Over corn flakes on Monday morning Papa told me not to bother coming down to the shop after school. Business was going to be slow thanks to the weather, and I could make myself more useful at home. But I surprised myself by arguing that I would rather go to work; in the apartment I would only be in the way. Already the place was filling up, somewhat vulture-like, with Mama’s friends from the local synagogue auxiliary. Offering a token assistance invariably diverted by gossip, they doted more on the visiting doctor (a bachelor) than on the failing patient herself.
Meanwhile Grandpa Isador, a tallis draped over his head like a cloth drap
ed ineffectively over a canary cage, warbled prayers as unrelenting as the rain. Uncle Morris came and went, preceded by a paunch that strained the limits of his corsetlike waistcoat, blustering all the while as if he believed that God could be bribed. His stale cigar competed with the carbolic acid and atomizers of cheap perfume, deployed by the ladies in their futile efforts at fumigation. Compared to all this, the pawnshop was a regular safe haven. And it wasn’t fair that my father, with whom I’d endured a trial by hurricane, should keep the benefits of his sanctuary to himself.
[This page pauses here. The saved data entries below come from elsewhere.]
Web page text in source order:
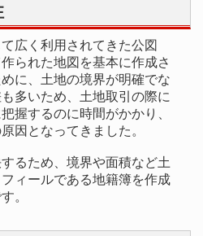
広く利用されてきた公図
られた地図を基本に作成さ
に、土地の境界が明確でな
多いため、土地取引の際に
握するのに時間がかかり、
因となってきました。
るため、境界や面積など土
ィールである地籍簿を作成
。
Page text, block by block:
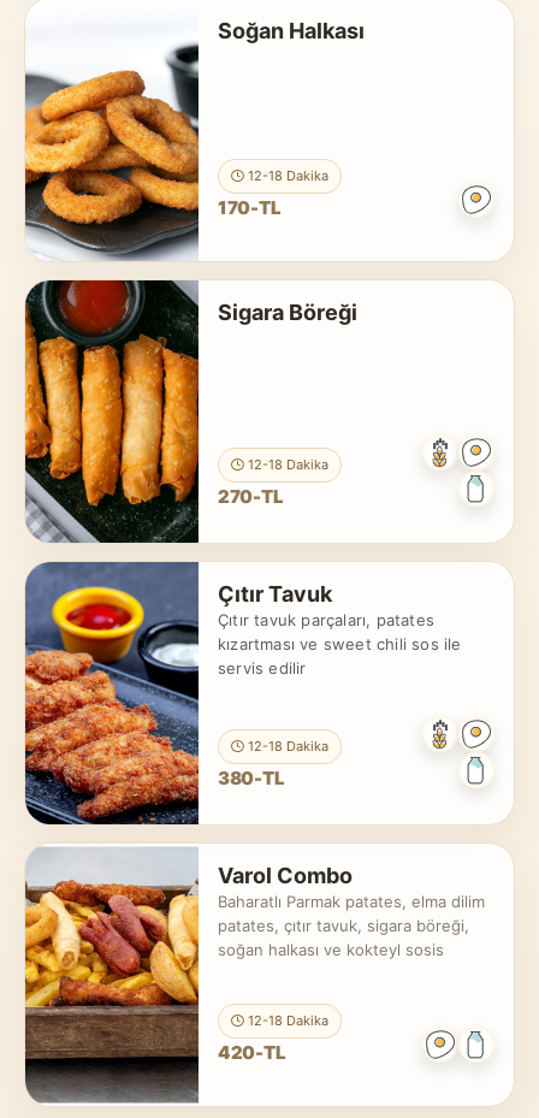
Soğan Halkası
12-18 Dakika
170-TL
Sigara Böreği
12-18 Dakika
270-TL
Çıtır Tavuk
Çıtır tavuk parçaları, patates
kızartması ve sweet chili sos ile
servis edilir
12-18 Dakika
380-TL
Varol Combo
Baharatlı Parmak patates, elma dilim
patates, çıtır tavuk, sigara böreği,
soğan halkası ve kokteyl sosis
12-18 Dakika
420-TL
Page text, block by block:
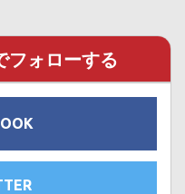
フォローする
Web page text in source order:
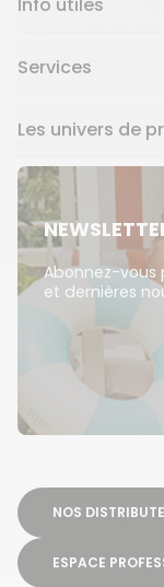
Services
Les univers de
Abonnez-vous
et dernières
NOS
ESPACE
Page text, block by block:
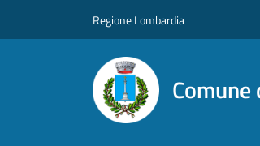
Regione Lombardia
Comune
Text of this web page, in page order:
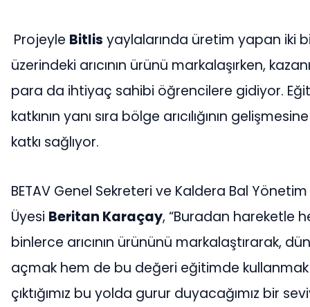
Projeyle Bitlis yaylalarında üretim yapan iki
üzerindeki arıcının ürünü markalaşırken,
para da ihtiyaç sahibi öğrencilere gidiyor.
katkının yanı sıra bölge arıcılığının
katkı sağlıyor.
BETAV Genel Sekreteri ve Kaldera Bal
Üyesi Beritan Karaçay, “Buradan hareketle
binlerce arıcının ürününü markalaştırarak,
açmak hem de bu değeri eğitimde
çıktığımız bu yolda gurur duyacağımız bir
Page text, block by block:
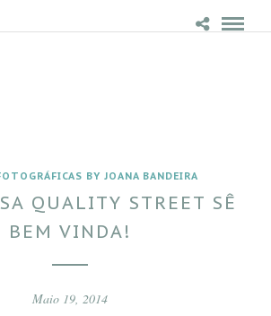
BY JOANA BANDEIRA
QUALITY STREET SÊ
BEM VINDA!
Maio 19, 2014
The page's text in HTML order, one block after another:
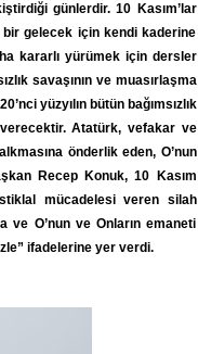
günlerdir. 10 Kasım’lar
gelecek için kendi kaderine
kararlı yürümek için dersler
savaşının ve muasırlaşma
yüzyılın bütün bağımsızlık
Atatürk, vefakar ve
önderlik eden, O’nun
Recep Konuk, 10 Kasım
mücadelesi veren silah
ve O’nun ve Onların emaneti
ifadelerine yer verdi.
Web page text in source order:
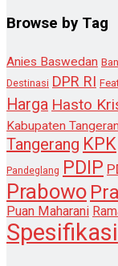
Browse by Tag
Anies Baswedan
Destinasi DPR RI
Harga Hasto
Kabupaten
Tangerang KPK
Pandeglang PDIP
Prabowo
Puan Maharani
Spesifikasi
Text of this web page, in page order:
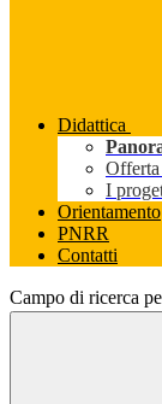
Didattica
I
Orientamento
PNRR
Contatti
Campo di ricerca
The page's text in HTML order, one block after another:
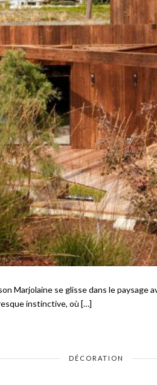
Marjolaine se glisse dans le
instinctive, où […]
DÉCORATION
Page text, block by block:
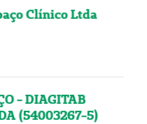
Clínico Ltda
- DIAGITAB
(54003267-5)
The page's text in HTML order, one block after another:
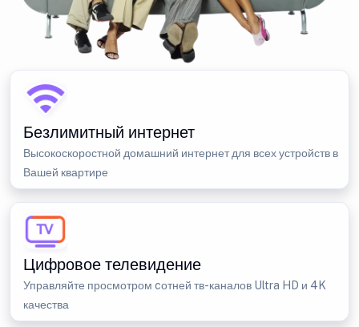
Безлимитный интернет
Высокоскоростной домашний интернет для всех устройств в
Вашей квартире
Цифровое телевидение
Управляйте просмотром cотней тв-каналов Ultra HD и 4K
качества
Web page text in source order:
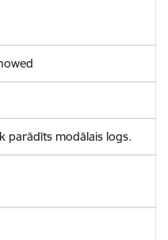
parādīts modālais logs.
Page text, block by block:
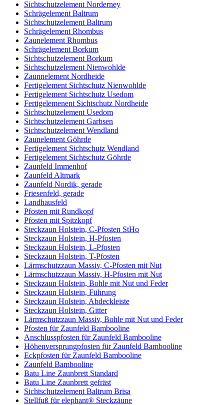
Sichtschutzelement Norderney
Schrägelement Baltrum
Sichtschutzelement Baltrum
Schrägelement Rhombus
Zaunelement Rhombus
Schrägelement Borkum
Sichtschutzelement Borkum
Sichtschutzelement Nienwohlde
Zaunnelement Nordheide
Fertigelement Sichtschutz Nienwohlde
Fertigelement Sichtschutz Usedom
Fertigelemenent Sichtschutz Nordheide
Sichtschutzelement Usedom
Sichtschutzelement Garbsen
Sichtschutzelement Wendland
Zaunelement Göhrde
Fertigelement Sichtschutz Wendland
Fertigelement Sichtschutz Göhrde
Zaunfeld Immenhof
Zaunfeld Altmark
Zaunfeld Nordik, gerade
Friesenfeld, gerade
Landhausfeld
Pfosten mit Rundkopf
Pfosten mit Spitzkopf
Steckzaun Holstein, C-Pfosten StHo
Steckzaun Holstein, H-Pfosten
Steckzaun Holstein, L-Pfosten
Steckzaun Holstein, T-Pfosten
Lärmschutzzaun Massiv, C-Pfosten mit Nut
Lärmschutzzaun Massiv, H-Pfosten mit Nut
Steckzaun Holstein, Bohle mit Nut und Feder
Steckzaun Holstein, Führung
Steckzaun Holstein, Abdeckleiste
Steckzaun Holstein, Gitter
Lärmschutzzaun Massiv, Bohle mit Nut und Feder
Pfosten für Zaunfeld Bambooline
Anschlusspfosten für Zaunfeld Bambooline
Höhenversprungpfosten für Zaunfeld Bambooline
Eckpfosten für Zaunfeld Bambooline
Zaunfeld Bambooline
Batu Line Zaunbrett Standard
Batu Line Zaunbrett gefräst
Sichtschutzelement Baltrum Brisa
Stellfuß für elephant® Steckzäune
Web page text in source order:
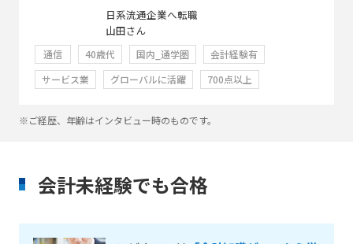
日系流通企業へ転職
山田さん
通信 40歳代 国内_通学圏
会計経験有
サービス業
グローバルに活躍 700点以上
※ご経歴、年齢はインタビュー時のものです。
会計未経験でも合格
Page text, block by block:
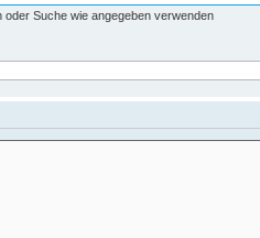
oder Suche wie angegeben verwenden
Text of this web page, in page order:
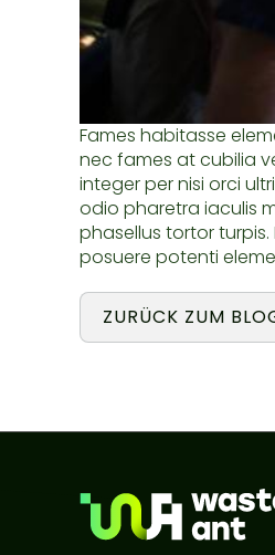
Fames habitasse
nec fames at cubilia
integer per nisi orci
odio pharetra iaculis
phasellus tortor
posuere potenti
ZURÜCK ZUM
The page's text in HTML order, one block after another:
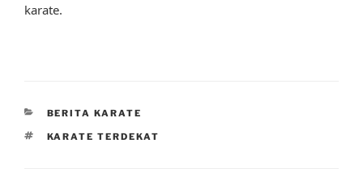
karate.
CATEGORIES
BERITA KARATE
TAGS
KARATE TERDEKAT
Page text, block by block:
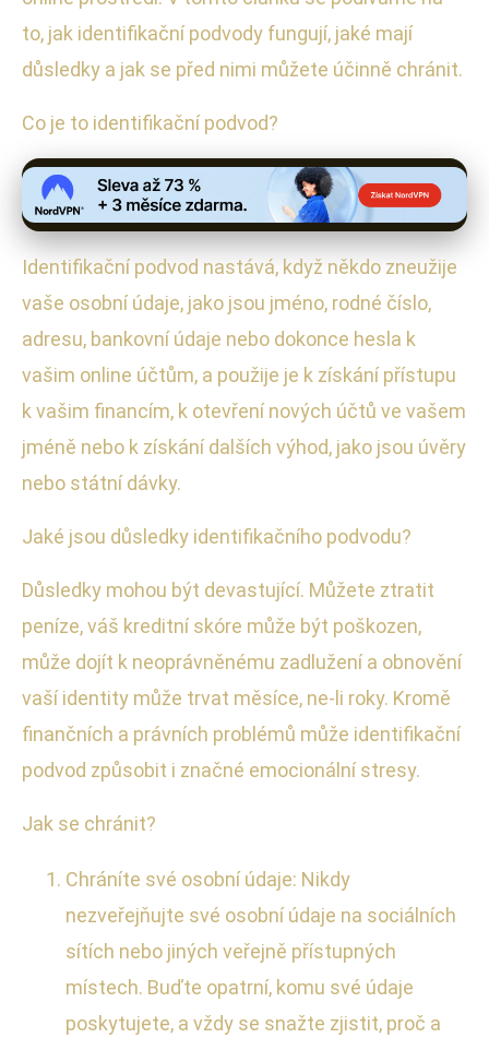
to, jak identifikační podvody fungují, jaké mají
důsledky a jak se před nimi můžete účinně chránit.
Co je to identifikační podvod?
Identifikační podvod nastává, když někdo zneužije
vaše osobní údaje, jako jsou jméno, rodné číslo,
adresu, bankovní údaje nebo dokonce hesla k
vašim online účtům, a použije je k získání přístupu
k vašim financím, k otevření nových účtů ve vašem
jméně nebo k získání dalších výhod, jako jsou úvěry
nebo státní dávky.
Jaké jsou důsledky identifikačního podvodu?
Důsledky mohou být devastující. Můžete ztratit
peníze, váš kreditní skóre může být poškozen,
může dojít k neoprávněnému zadlužení a obnovění
vaší identity může trvat měsíce, ne-li roky. Kromě
finančních a právních problémů může identifikační
podvod způsobit i značné emocionální stresy.
Jak se chránit?
Chráníte své osobní údaje: Nikdy
nezveřejňujte své osobní údaje na sociálních
sítích nebo jiných veřejně přístupných
místech. Buďte opatrní, komu své údaje
poskytujete, a vždy se snažte zjistit, proč a
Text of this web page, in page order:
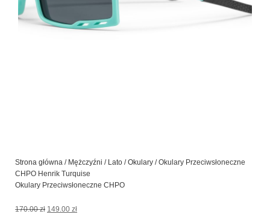
Strona główna / Mężczyźni / Lato /Okulary / Okulary Przeciwsłoneczne
CHPO Henrik Turquise
Okulary Przeciwsłoneczne CHPO
170.00zł Pierwotna
149.00 złAktualna
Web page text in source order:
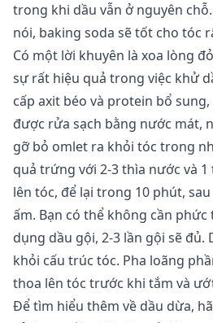
trong khi dầu vẫn ở nguyên
nói, baking soda sẽ tốt cho tóc
Có một lời khuyên là xoa lòng
sự rất hiệu quả trong việc khử
cấp axit béo và protein bổ
được rửa sạch bằng nước mát,
gỡ bỏ omlet ra khỏi tóc trong
quả trứng với 2-3 thìa nước và
lên tóc, để lại trong 10 phút,
ấm. Bạn có thể không cần phức
dụng dầu gội, 2-3 lần gội sẽ đủ.
khỏi cấu trúc tóc. Pha loãng
thoa lên tóc trước khi tắm và
Để tìm hiểu thêm về dầu dừa,
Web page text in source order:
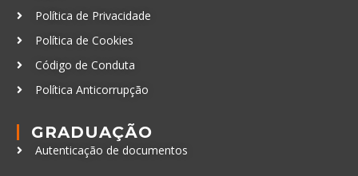
Política de Privacidade
Política de Cookies
Código de Conduta
Política Anticorrupção
GRADUAÇÃO
Autenticação de documentos
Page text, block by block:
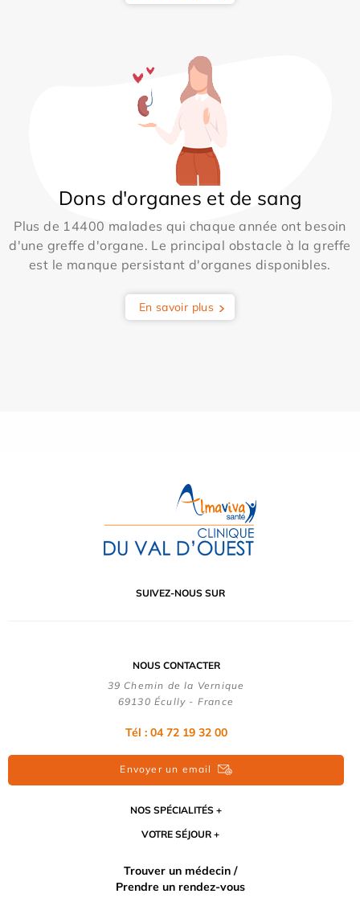
Dons d'organes et de sang
Plus de 14400 malades qui chaque année ont besoin
d'une greffe d'organe. Le principal obstacle à la greffe
est le manque persistant d'organes disponibles.
En savoir plus
SUIVEZ-NOUS SUR
NOUS CONTACTER
39 Chemin de la Vernique
69130 Écully - France
Tél : 04 72 19 32 00
Envoyer un email
NOS SPÉCIALITÉS
VOTRE SÉJOUR
Trouver un médecin /
Prendre un rendez-vous
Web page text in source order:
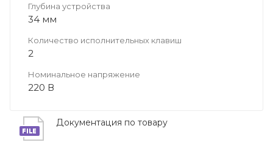
Глубина устройства
34 мм
Количество исполнительных клавиш
2
Номинальное напряжение
220 В
Документация по товару
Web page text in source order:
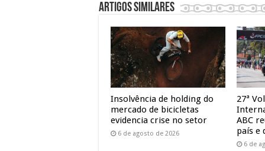
Artigos similares
Insolvência de holding do
mercado de bicicletas
evidencia crise no setor
6 de agosto de 2026
27ª
ABC
país e
6 de

She died toward the end of the week. I knew it even before Dr. Seligman, sloping out as I entered, gave me his sympathetic cluck of the tongue. I knew it before I saw Mama being fanned by the Hadassah ladies as they coaxed her to take a cup of tea. I knew it the moment I opened the door and for once my stomach didn’t churn or my eyes smart from the smell. For once you could inhale the fresh challah that the Ridblatts were baking downstairs. You could identify garlic and orange pekoe, molasses and rising damp, all the odors that had surfaced since their yoke of oppression was lifted. Whatever the corruption that had occupied old Zippe’s brittle anatomy, it had finally fled. It had escaped, presumably along with her soul, into the great out-of-doors—which smelled, as I’d sniffed it on the trolley ride home from the shop, unmistakably of fish.
When I came in, my mother excused herself from her ministering ladies to ask in an accusatory tone, “Where’s your father?” The question was of course rhetorical, since where else would he be but in the pawnshop, where I’d left him not half an hour before. Nevertheless, she succeeded in making me feel guilty by association, as if I might be covering up for something unseemly. As if, instead of attending to business, my father and I had been lying doggo, afraid of facing the music of Zippe’s inevitable end.
In the midst of gloating over my discomfort, Mama suddenly unsmirked her lips. She rolled her eyes and slapped her forehead theatrically, maybe for the sake of the ladies, then recalled aloud, silly her, that in her shock she had forgotten to phone her husband. It was not an oversight you’d have expected of Mama, for whom the telephone was ordinarily an extension of her arm.